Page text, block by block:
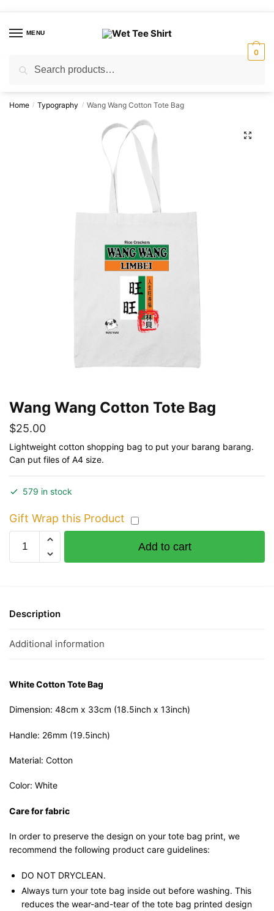
navigation
contentMENU
for:
0
Home / Typography / Wang Wang Cotton Tote Bag
🔍
Wang Wang Cotton Tote Bag
$25.00
Lightweight cotton shopping bag to put your barang barang.
Can put files of A4 size.
579 in stock
Gift Wrap this Product
Wang
quantity
Add to cart
Description
Additional information
White Cotton Tote Bag
Dimension: 48cm x 33cm (18.5inch x 13inch)
Handle: 26mm (19.5inch)
Material: Cotton
Color: White
Care for fabric
In order to preserve the design on your tote bag print, we
recommend the following product care guidelines:
DO NOT DRYCLEAN.
Always turn your tote bag inside out before washing. This
reduces the wear-and-tear of the tote bag printed design
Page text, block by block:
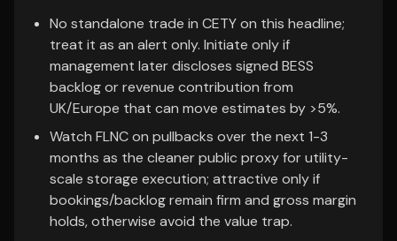
No standalone trade in CETY on this headline;
treat it as an alert only. Initiate only if
management later discloses signed BESS
backlog or revenue contribution from
UK/Europe that can move estimates by >5%.
Watch FLNC on pullbacks over the next 1-3
months as the cleaner public proxy for utility-
scale storage execution; attractive only if
bookings/backlog remain firm and gross margin
holds, otherwise avoid the value trap.
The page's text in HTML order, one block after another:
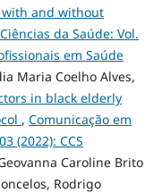
and without
da Saúde: Vol.
em Saúde
Maria Coelho Alves,
in black elderly
, Comunicação em
(2022): CCS
Caroline Brito
Rodrigo
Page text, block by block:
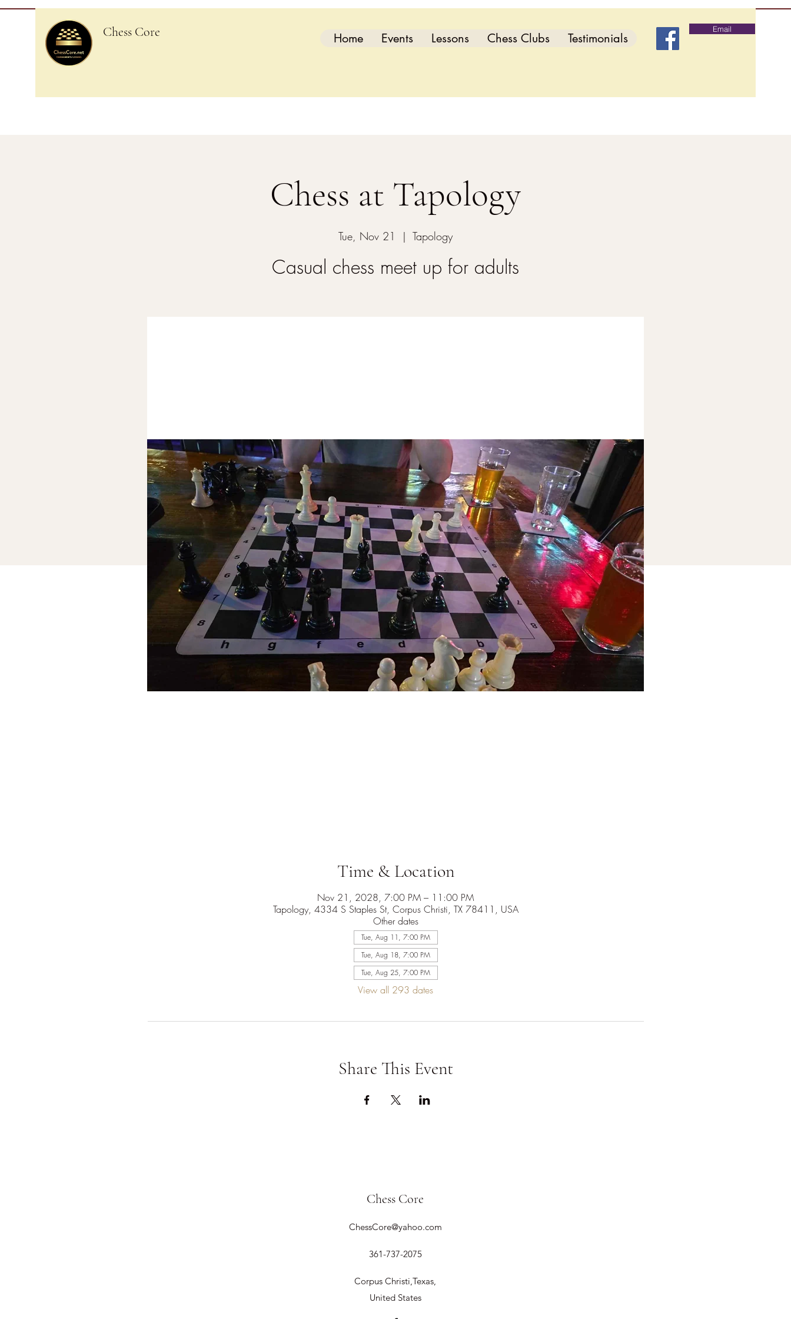
Chess Core Home Events Lessons Chess Clubs Testimonials
Email
Chess at Tapology
Tue, Nov 21
  |
Tapology
Casual chess meet up for adults
Time & Location
Nov 21, 2028, 7:00 PM – 11:00 PM
Tapology, 4334 S Staples St, Corpus Christi, TX 78411, USA
Other dates
Tue, Aug 11, 7:00 PM
Tue, Aug 18, 7:00 PM
Tue, Aug 25, 7:00 PM
View all 293 dates
Share This Event
Chess Core
ChessCore@yahoo.com
361-737-2075
Corpus Christi,Texas,
United States

━━━━━━━━━━━━━━━━━━━━━━━━━━━━━━

▶ **Assigned task**
Once the line containing "Care for fabric" is found, transcribe it and the rest of the lines to the end of the listing above exactly, omitting all pictures.

▶ **Solution**
Care for fabric
In order to preserve the design on your tote bag print, we
recommend the following product care guidelines:
DO NOT DRYCLEAN.
Always turn your tote bag inside out before washing. This
reduces the wear-and-tear of the tote bag printed design
Page text, block by block:
No standalone trade in CETY on this headline;
treat it as an alert only. Initiate only if
management later discloses signed BESS
backlog or revenue contribution from
UK/Europe that can move estimates by >5%.
Watch FLNC on pullbacks over the next 1-3
months as the cleaner public proxy for utility-
scale storage execution; attractive only if
bookings/backlog remain firm and gross margin
holds, otherwise avoid the value trap.
The page's text in HTML order, one block after another:
and without
da Saúde: Vol.
em Saúde
Maria Coelho Alves,
in black elderly
, Comunicação em
(2022): CCS
Caroline Brito
Rodrigo
Page text, block by block:
Chess Core Home Events Lessons Chess Clubs Testimonials
Email
Chess at Tapology
Tue, Nov 21
  |
Tapology
Casual chess meet up for adults
Time & Location
Nov 21, 2028, 7:00 PM – 11:00 PM
Tapology, 4334 S Staples St, Corpus Christi, TX 78411, USA
Other dates
Tue, Aug 11, 7:00 PM
Tue, Aug 18, 7:00 PM
Tue, Aug 25, 7:00 PM
View all 293 dates
Share This Event
Chess Core
ChessCore@yahoo.com
361-737-2075
Corpus Christi,Texas,
United States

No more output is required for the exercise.